INFORMATION GIVEN >>

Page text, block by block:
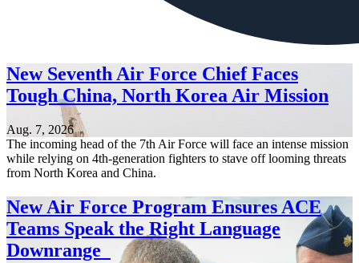
New Seventh Air Force Chief Faces
Tough China, North Korea Air Mission
Aug. 7, 2026
The incoming head of the 7th Air Force will face an intense mission
while relying on 4th-generation fighters to stave off looming threats
from North Korea and China.
New Air Force Program Ensures ACE
Teams Speak the Right Language
Downrange
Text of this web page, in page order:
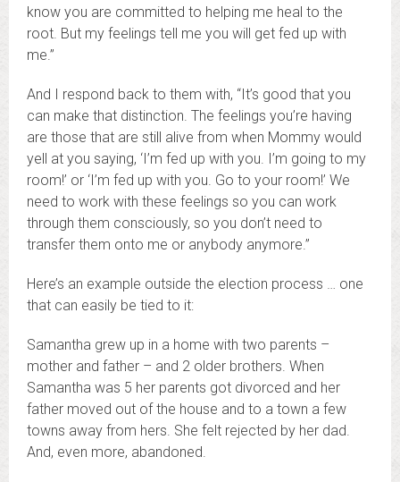
know you are committed to helping me heal to the
root. But my feelings tell me you will get fed up with
me.”
And I respond back to them with, “It’s good that you
can make that distinction. The feelings you’re having
are those that are still alive from when Mommy would
yell at you saying, ‘I’m fed up with you. I’m going to my
room!’ or ‘I’m fed up with you. Go to your room!’ We
need to work with these feelings so you can work
through them consciously, so you don’t need to
transfer them onto me or anybody anymore.”
Here’s an example outside the election process … one
that can easily be tied to it:
Samantha grew up in a home with two parents –
mother and father – and 2 older brothers. When
Samantha was 5 her parents got divorced and her
father moved out of the house and to a town a few
towns away from hers. She felt rejected by her dad.
And, even more, abandoned.
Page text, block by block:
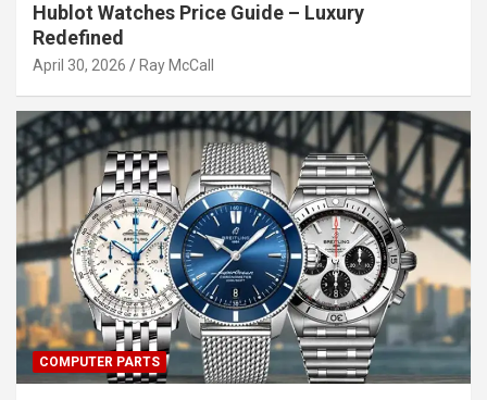
Hublot Watches Price Guide – Luxury
Redefined
April 30, 2026 Ray McCall
COMPUTER PARTS
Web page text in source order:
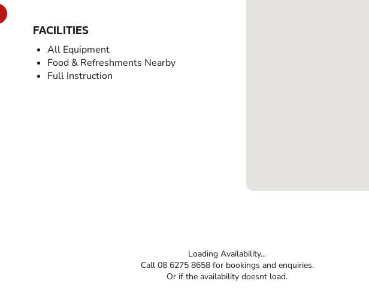
FACILITIES
All Equipment
Food & Refreshments Nearby
Full Instruction
Loading Availability...
Call 08 6275 8658 for bookings and enquiries.
Or if the availability doesnt load.
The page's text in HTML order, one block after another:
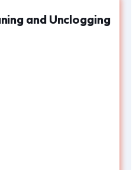
and Unclogging
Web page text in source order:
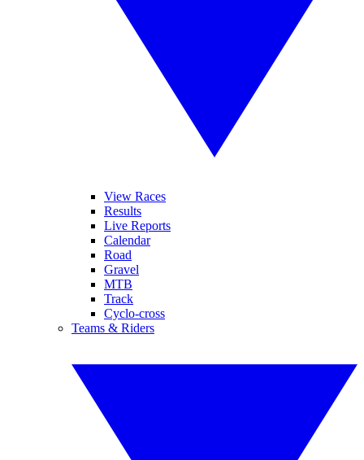
View Races
Results
Live Reports
Calendar
Road
Gravel
MTB
Track
Cyclo-cross
Teams & Riders
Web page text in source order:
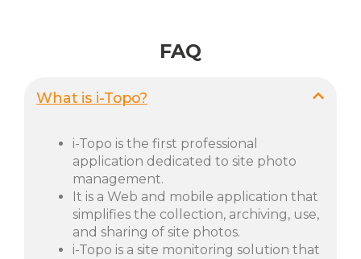
FAQ
What is i-Topo?
i-Topo is the first professional
application dedicated to site photo
management.
It is a Web and mobile application that
simplifies the collection, archiving, use,
and sharing of site photos.
i-Topo is a site monitoring solution that
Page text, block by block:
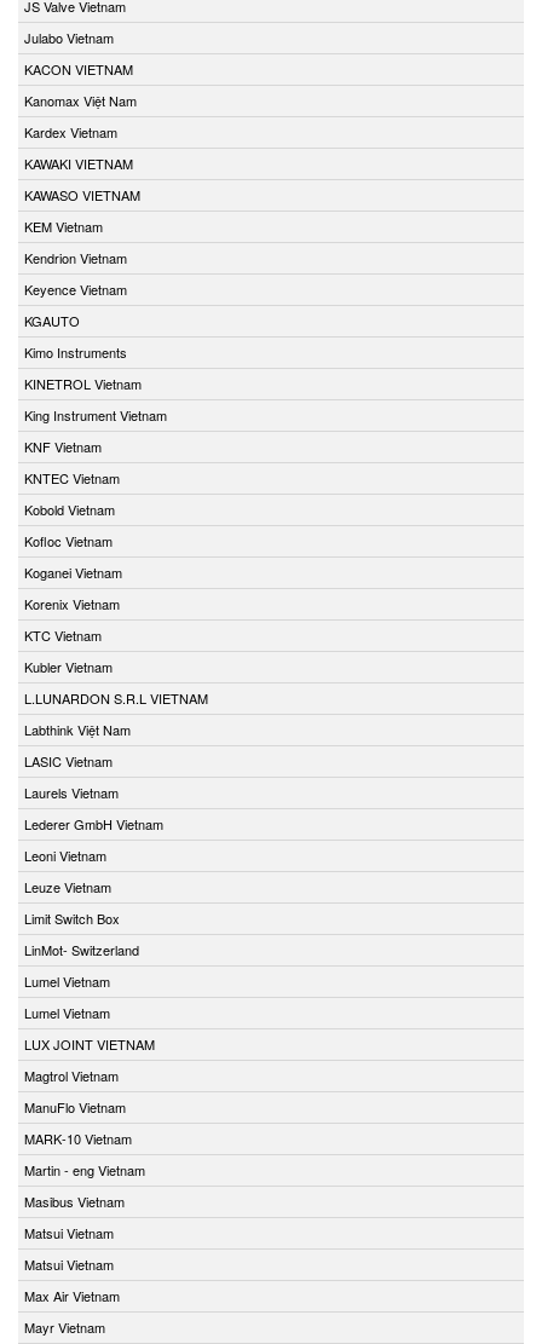
JS Valve Vietnam
Julabo Vietnam
KACON VIETNAM
Kanomax Việt Nam
Kardex Vietnam
KAWAKI VIETNAM
KAWASO VIETNAM
KEM Vietnam
Kendrion Vietnam
Keyence Vietnam
KGAUTO
Kimo Instruments
KINETROL Vietnam
King Instrument Vietnam
KNF Vietnam
KNTEC Vietnam
Kobold Vietnam
Kofloc Vietnam
Koganei Vietnam
Korenix Vietnam
KTC Vietnam
Kubler Vietnam
L.LUNARDON S.R.L VIETNAM
Labthink Việt Nam
LASIC Vietnam
Laurels Vietnam
Lederer GmbH Vietnam
Leoni Vietnam
Leuze Vietnam
Limit Switch Box
LinMot- Switzerland
Lumel Vietnam
Lumel Vietnam
LUX JOINT VIETNAM
Magtrol Vietnam
ManuFlo Vietnam
MARK-10 Vietnam
Martin - eng Vietnam
Masibus Vietnam
Matsui Vietnam
Matsui Vietnam
Max Air Vietnam
Mayr Vietnam
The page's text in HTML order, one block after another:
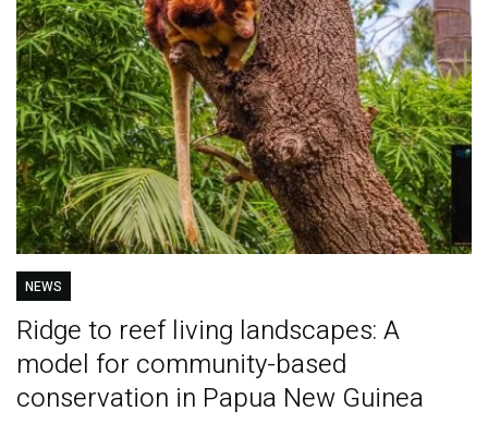
NEWS
Ridge to reef living landscapes: A
model for community-based
conservation in Papua New Guinea
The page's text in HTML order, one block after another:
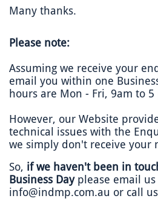
Many thanks.
Please note:
Assuming we receive your
email you within one
hours are Mon - Fri, 9am to 5
However, our Website
technical issues with the
we simply don't receive your
So, if we haven't been in
Business Day please email
info@indmp.com.au or call
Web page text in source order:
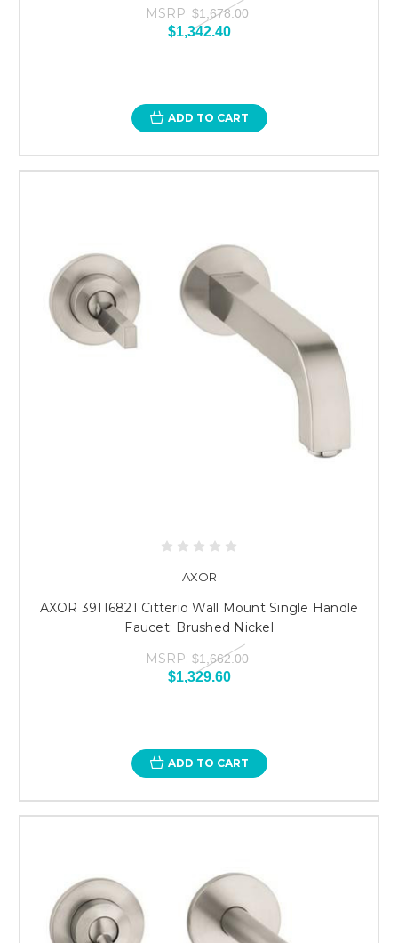
MSRP: $1,678.00
$1,342.40
ADD TO CART
AXOR
AXOR 39116821 Citterio Wall Mount Single Handle
Faucet: Brushed Nickel
MSRP: $1,662.00
$1,329.60
ADD TO CART
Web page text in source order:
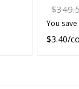
You save
$3.40/
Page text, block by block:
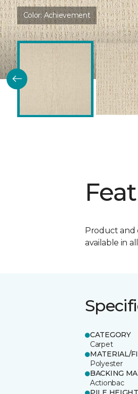
Color:Achievement
Product and
available in
CATEGORY
Carpet
MATERIAL/
Polyester
BACKING
Actionbac
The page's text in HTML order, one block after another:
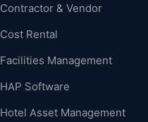
Contractor & Vendor
Cost Rental
Facilities Management
HAP Software
Hotel Asset Management
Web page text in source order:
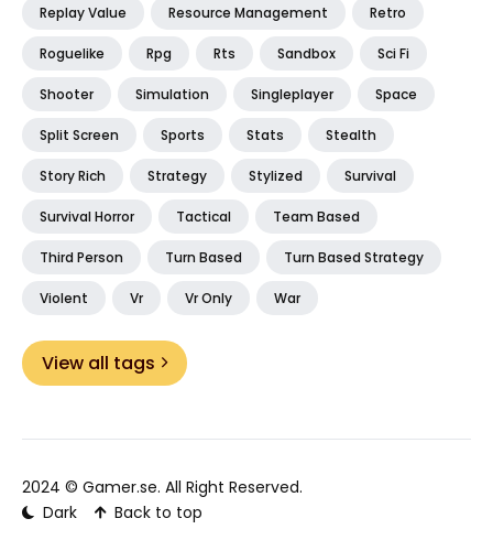
Replay Value Resource Management Retro
Roguelike Rpg Rts Sandbox Sci Fi
Shooter Simulation Singleplayer Space
Split Screen Sports Stats Stealth
Story Rich Strategy Stylized Survival
Survival Horror Tactical Team Based
Third Person Turn Based Turn Based Strategy
Violent Vr Vr Only War
View all tags
2024 © Gamer.se. All Right Reserved.
Dark
Back to top
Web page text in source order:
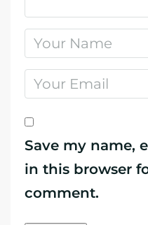
Save my name,
in this browser
comment.
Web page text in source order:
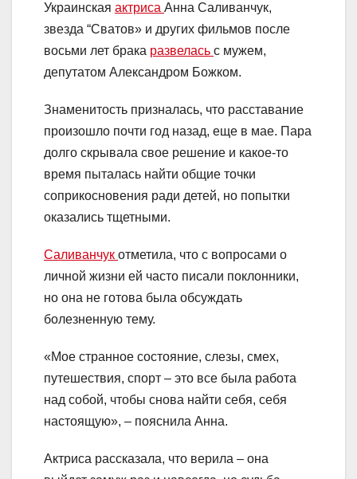
Украинская актриса Анна Саливанчук,
звезда “Сватов» и других фильмов после
восьми лет брака развелась с мужем,
депутатом Александром Божком.
Знаменитость призналась, что расставание
произошло почти год назад, еще в мае. Пара
долго скрывала свое решение и какое-то
время пыталась найти общие точки
соприкосновения ради детей, но попытки
оказались тщетными.
Саливанчук отметила, что с вопросами о
личной жизни ей часто писали поклонники,
но она не готова была обсуждать
болезненную тему.
«Мое странное состояние, слезы, смех,
путешествия, спорт – это все была работа
над собой, чтобы снова найти себя, себя
настоящую», – пояснила Анна.
Актриса рассказала, что верила – она
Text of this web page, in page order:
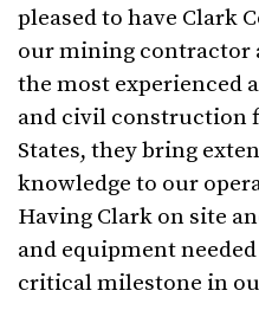
pleased to have Clark
our mining contractor
the most experienced
and civil construction
States, they bring
knowledge to our
Having Clark on site
and equipment
critical milestone in
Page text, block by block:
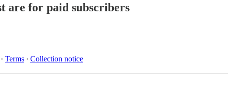
are for paid subscribers
∙ Terms ∙ Collection notice
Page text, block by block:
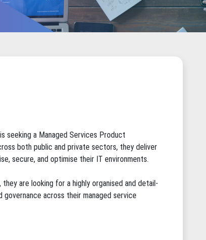
seeking a Managed Services Product
both public and private sectors, they deliver
secure, and optimise their IT environments.
are looking for a highly organised and detail-
across their managed service
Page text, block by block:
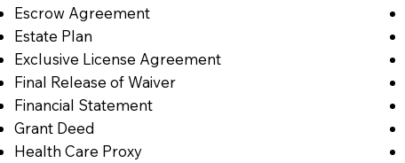
Escrow Agreement
Estate Plan
Exclusive License Agreement
Final Release of Waiver
Financial Statement
Grant Deed
Health Care Proxy

EXERCISE PROMPT >>
With images omitted, output the data exactly as given.

SOLUTION TO THE PROBLEM >>
Page text, block by block:
New Seventh Air Force Chief Faces
Tough China, North Korea Air Mission
Aug. 7, 2026
The incoming head of the 7th Air Force will face an intense mission
while relying on 4th-generation fighters to stave off looming threats
from North Korea and China.
New Air Force Program Ensures ACE
Teams Speak the Right Language
Downrange
Text of this web page, in page order:
know you are committed to helping me heal to the
root. But my feelings tell me you will get fed up with
me.”
And I respond back to them with, “It’s good that you
can make that distinction. The feelings you’re having
are those that are still alive from when Mommy would
yell at you saying, ‘I’m fed up with you. I’m going to my
room!’ or ‘I’m fed up with you. Go to your room!’ We
need to work with these feelings so you can work
through them consciously, so you don’t need to
transfer them onto me or anybody anymore.”
Here’s an example outside the election process … one
that can easily be tied to it:
Samantha grew up in a home with two parents –
mother and father – and 2 older brothers. When
Samantha was 5 her parents got divorced and her
father moved out of the house and to a town a few
towns away from hers. She felt rejected by her dad.
And, even more, abandoned.
Page text, block by block:
Hublot Watches Price Guide – Luxury
Redefined
April 30, 2026 Ray McCall
COMPUTER PARTS
Web page text in source order:
FACILITIES
All Equipment
Food & Refreshments Nearby
Full Instruction
Loading Availability...
Call 08 6275 8658 for bookings and enquiries.
Or if the availability doesnt load.
The page's text in HTML order, one block after another:
and Unclogging
Web page text in source order:
View Races
Results
Live Reports
Calendar
Road
Gravel
MTB
Track
Cyclo-cross
Teams & Riders
Web page text in source order:
FAQ
What is i-Topo?
i-Topo is the first professional
application dedicated to site photo
management.
It is a Web and mobile application that
simplifies the collection, archiving, use,
and sharing of site photos.
i-Topo is a site monitoring solution that
Page text, block by block:
JS Valve Vietnam
Julabo Vietnam
KACON VIETNAM
Kanomax Việt Nam
Kardex Vietnam
KAWAKI VIETNAM
KAWASO VIETNAM
KEM Vietnam
Kendrion Vietnam
Keyence Vietnam
KGAUTO
Kimo Instruments
KINETROL Vietnam
King Instrument Vietnam
KNF Vietnam
KNTEC Vietnam
Kobold Vietnam
Kofloc Vietnam
Koganei Vietnam
Korenix Vietnam
KTC Vietnam
Kubler Vietnam
L.LUNARDON S.R.L VIETNAM
Labthink Việt Nam
LASIC Vietnam
Laurels Vietnam
Lederer GmbH Vietnam
Leoni Vietnam
Leuze Vietnam
Limit Switch Box
LinMot- Switzerland
Lumel Vietnam
Lumel Vietnam
LUX JOINT VIETNAM
Magtrol Vietnam
ManuFlo Vietnam
MARK-10 Vietnam
Martin - eng Vietnam
Masibus Vietnam
Matsui Vietnam
Matsui Vietnam
Max Air Vietnam
Mayr Vietnam
The page's text in HTML order, one block after another:
NEWS
Ridge to reef living landscapes: A
model for community-based
conservation in Papua New Guinea
The page's text in HTML order, one block after another:
Many thanks.
Please note:
Assuming we receive your
email you within one
hours are Mon - Fri, 9am to 5
However, our Website
technical issues with the
we simply don't receive your
So, if we haven't been in
Business Day please email
info@indmp.com.au or call
Web page text in source order:
MSRP: $1,678.00
$1,342.40
ADD TO CART
AXOR
AXOR 39116821 Citterio Wall Mount Single Handle
Faucet: Brushed Nickel
MSRP: $1,662.00
$1,329.60
ADD TO CART
Web page text in source order:
You save
$3.40/
Page text, block by block:
Color:Achievement
Product and
available in
CATEGORY
Carpet
MATERIAL/
Polyester
BACKING
Actionbac
The page's text in HTML order, one block after another:
Contractor & Vendor
Cost Rental
Facilities Management
HAP Software
Hotel Asset Management
Web page text in source order:
Replay Value Resource Management Retro
Roguelike Rpg Rts Sandbox Sci Fi
Shooter Simulation Singleplayer Space
Split Screen Sports Stats Stealth
Story Rich Strategy Stylized Survival
Survival Horror Tactical Team Based
Third Person Turn Based Turn Based Strategy
Violent Vr Vr Only War
View all tags
2024 © Gamer.se. All Right Reserved.
Dark
Back to top
Web page text in source order:
Save my name,
in this browser
comment.
Web page text in source order:
Украинская актриса Анна Саливанчук,
звезда “Сватов» и других фильмов после
восьми лет брака развелась с мужем,
депутатом Александром Божком.
Знаменитость призналась, что расставание
произошло почти год назад, еще в мае. Пара
долго скрывала свое решение и какое-то
время пыталась найти общие точки
соприкосновения ради детей, но попытки
оказались тщетными.
Саливанчук отметила, что с вопросами о
личной жизни ей часто писали поклонники,
но она не готова была обсуждать
болезненную тему.
«Мое странное состояние, слезы, смех,
путешествия, спорт – это все была работа
над собой, чтобы снова найти себя, себя
настоящую», – пояснила Анна.
Актриса рассказала, что верила – она
Text of this web page, in page order:
pleased to have Clark
our mining contractor
the most experienced
and civil construction
States, they bring
knowledge to our
Having Clark on site
and equipment
critical milestone in
Page text, block by block:
are for paid subscribers
∙ Terms ∙ Collection notice
Page text, block by block:
seeking a Managed Services Product
both public and private sectors, they deliver
secure, and optimise their IT environments.
are looking for a highly organised and detail-
across their managed service
Page text, block by block:
Escrow Agreement
Estate Plan
Exclusive License Agreement
Final Release of Waiver
Financial Statement
Grant Deed
Health Care Proxy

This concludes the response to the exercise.